At last all had been cleansed and purified: with Water and Earth, Air and Fire. She stood with the Wand and Scourge in her hands, facing the coven as the High Priest called:
“Hear you the words of the Star Goddess, the dust of whose feet are the hosts of heaven, and whose body encircles the universe!”
Juniper's eyes rose, beyond the heads of the coven and the rustling dark secrecy of the trees, to where the stars made the Belt of the Goddess across the night sky, frosted silver against velvet black. Her lips moved, but she was hardly conscious of the words that rang out:
“I who am the beauty of the green earth and the white moon among the stars and the mysteries of the waters, I call upon your soul to arise and come unto Me. From Me all things come and unto Me all must return. . . . Let there be beauty and strength, power and compassion, honor and humility, mirth and reverence within you. And you who seek to know Me, know that your seeking and yearning will avail you not, unless you know the Mystery: for if that which you seek, you find not within yourself, you will never find it without.”

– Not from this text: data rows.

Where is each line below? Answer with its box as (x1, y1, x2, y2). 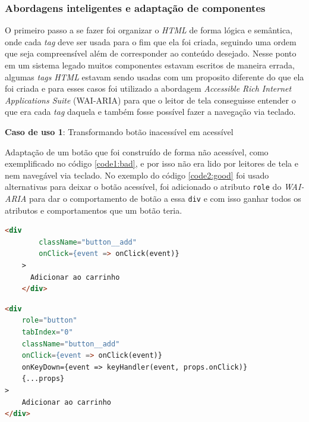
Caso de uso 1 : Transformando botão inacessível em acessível (5, 125, 234, 137)
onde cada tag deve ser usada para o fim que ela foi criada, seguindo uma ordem (5, 35, 297, 48)
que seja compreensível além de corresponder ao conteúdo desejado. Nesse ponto (5, 47, 297, 60)
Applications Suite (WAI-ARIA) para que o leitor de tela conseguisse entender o (5, 93, 296, 106)
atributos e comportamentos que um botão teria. (5, 204, 182, 216)
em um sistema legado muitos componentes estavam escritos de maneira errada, (5, 59, 295, 71)
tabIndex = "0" (21, 328, 73, 336)
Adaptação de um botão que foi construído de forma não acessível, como (5, 145, 269, 158)
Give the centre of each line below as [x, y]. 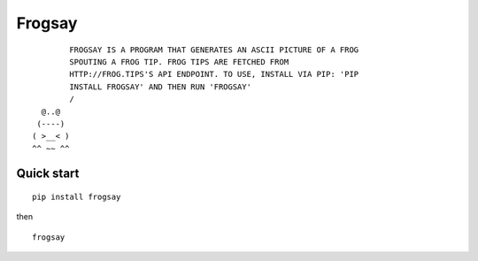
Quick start [48, 174]
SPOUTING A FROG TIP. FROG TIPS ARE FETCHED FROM [179, 61]
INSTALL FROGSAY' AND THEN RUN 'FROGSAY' [161, 87]
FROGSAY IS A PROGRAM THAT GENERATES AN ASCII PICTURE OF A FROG [214, 50]
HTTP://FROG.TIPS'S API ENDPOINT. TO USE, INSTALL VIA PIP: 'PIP [214, 74]
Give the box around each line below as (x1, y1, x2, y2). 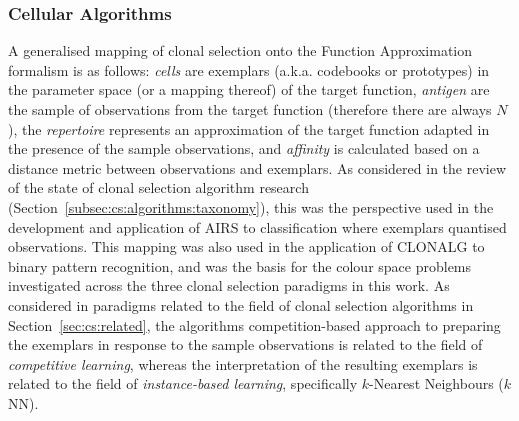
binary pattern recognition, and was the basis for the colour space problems (8, 255, 472, 276)
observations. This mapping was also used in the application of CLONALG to (8, 236, 485, 257)
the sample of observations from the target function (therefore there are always (8, 99, 492, 119)
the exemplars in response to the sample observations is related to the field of (8, 334, 483, 355)
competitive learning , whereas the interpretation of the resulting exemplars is (8, 353, 478, 374)
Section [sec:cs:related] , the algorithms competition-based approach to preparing (8, 314, 501, 335)
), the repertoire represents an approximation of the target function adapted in (8, 118, 490, 139)
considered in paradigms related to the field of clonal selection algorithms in (8, 294, 474, 315)
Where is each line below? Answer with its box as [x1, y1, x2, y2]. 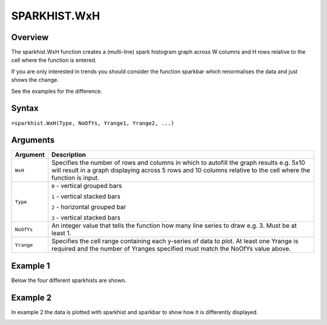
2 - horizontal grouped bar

Her voice rose triumphantly:
“For behold, I have been with you from the beginning, and I am that which is attained at the end of desire!”
The stars seemed to open above Juniper, rushing towards her as if she were falling upward or they into her, through galaxies and the veils of nebulae whose cloak was worlds beyond counting. But that infinity was not cold or black, not empty or indifferent. Instead it was filled from edge to edge with a singing light, from unknown Beginning to unimaginable End radiant with an awareness vast beyond all understanding. So great, yet that greatness looked on her, at her, into her, the atom of being that was Juniper Mackenzie.